1995年に首長公選制が導入されて以降、大邱では一貫して保守系の市長が選出されてきた。人口はソウル、釜山、仁川に次ぐ大都市でありながら、1人あたりの域内総生産(GRDP)は全国の広域自治体で最下位。若者の流出が続き、地方衰退の最前線に立たされている。元国民の力国会議員で、金氏支持に回った姜孝祥(カンヒョサン)氏(65)は「大邱は放置されてきた」と指摘する。

地域経済の起爆剤として期待される空港移転計画や、隣接する慶尚北道との統合構想についても、「中央政府との関係が良くなければ実現できない」と姜氏は語る。革新系の李在明政権下で地元の課題解決を目指すため、金氏を支持した理由を挙げ、「秋氏では困る」と断言した。
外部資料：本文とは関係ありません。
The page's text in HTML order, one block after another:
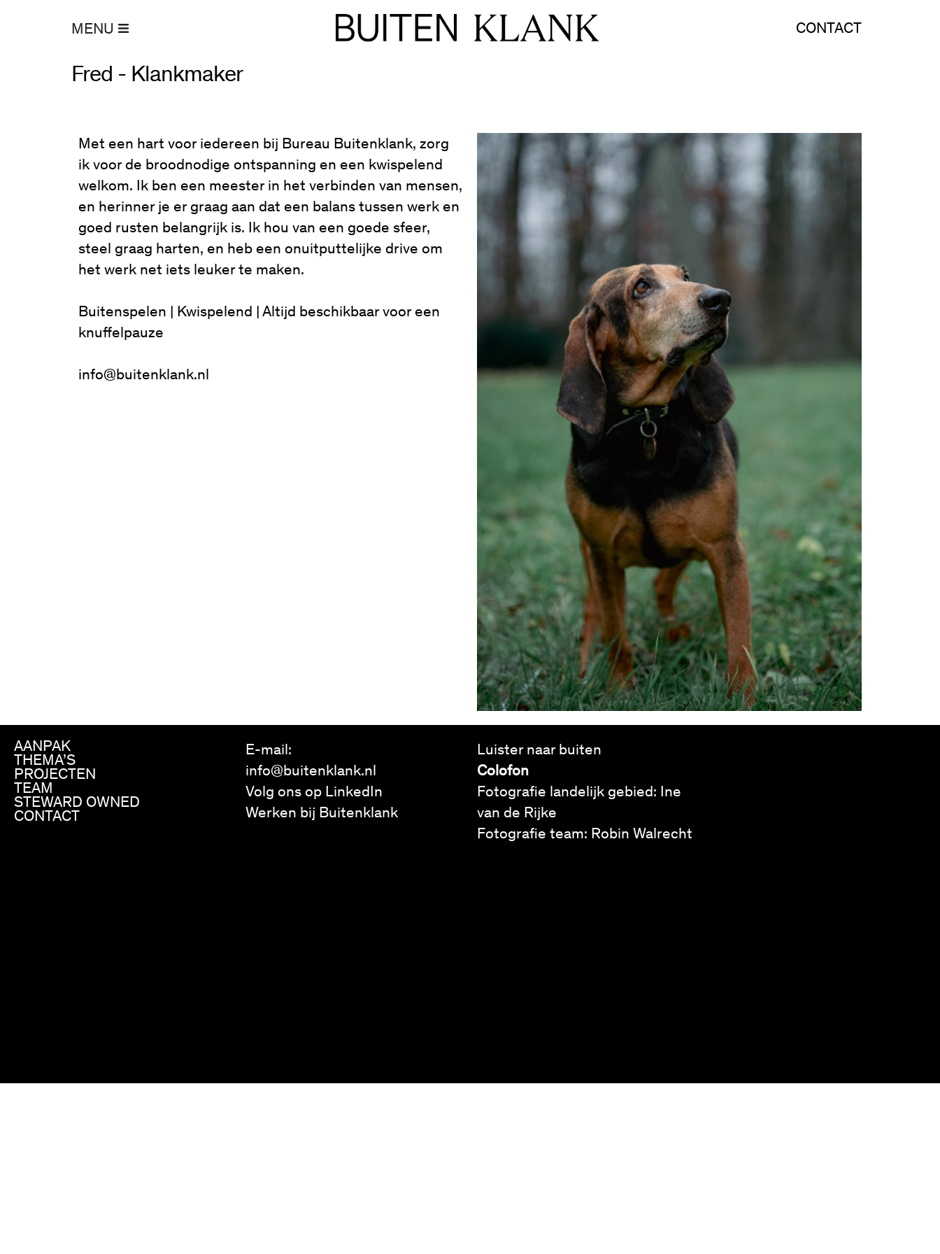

秋氏は尹氏による戒厳時の党ナンバー2であり、国会の戒厳解除要求決議を妨害したとして、内乱罪の特別検察官により昨年12月在宅起訴された。国民の力は、尹氏の弾劾に反対する張東赫(チャンドンヒョク)代表ら強硬派と、戒厳に批判的な韓東勲(ハンドンフン)前代表らの対立で分裂状態にある。姜氏は「尹氏の戒厳はクーデターだった。『ダメだ』という点に異論の余地はないはずだが…」と嘆く。

強硬派の間でくすぶる「不正選挙」説

強硬派の間では、戒厳を正当化する根拠の一つとされた2024年総選挙の「不正選挙」説が今もくすぶる。保守の論客として著名なジャーナリスト、趙甲済(チョガプチェ)氏は不正選挙説を「陰謀論」と切り捨て、「国民の力の候補に投票すれば、極右派の現執行部の勢力が強化されるという『常識的保守』層の悩みが最も深いのが大邱だ」と分析する。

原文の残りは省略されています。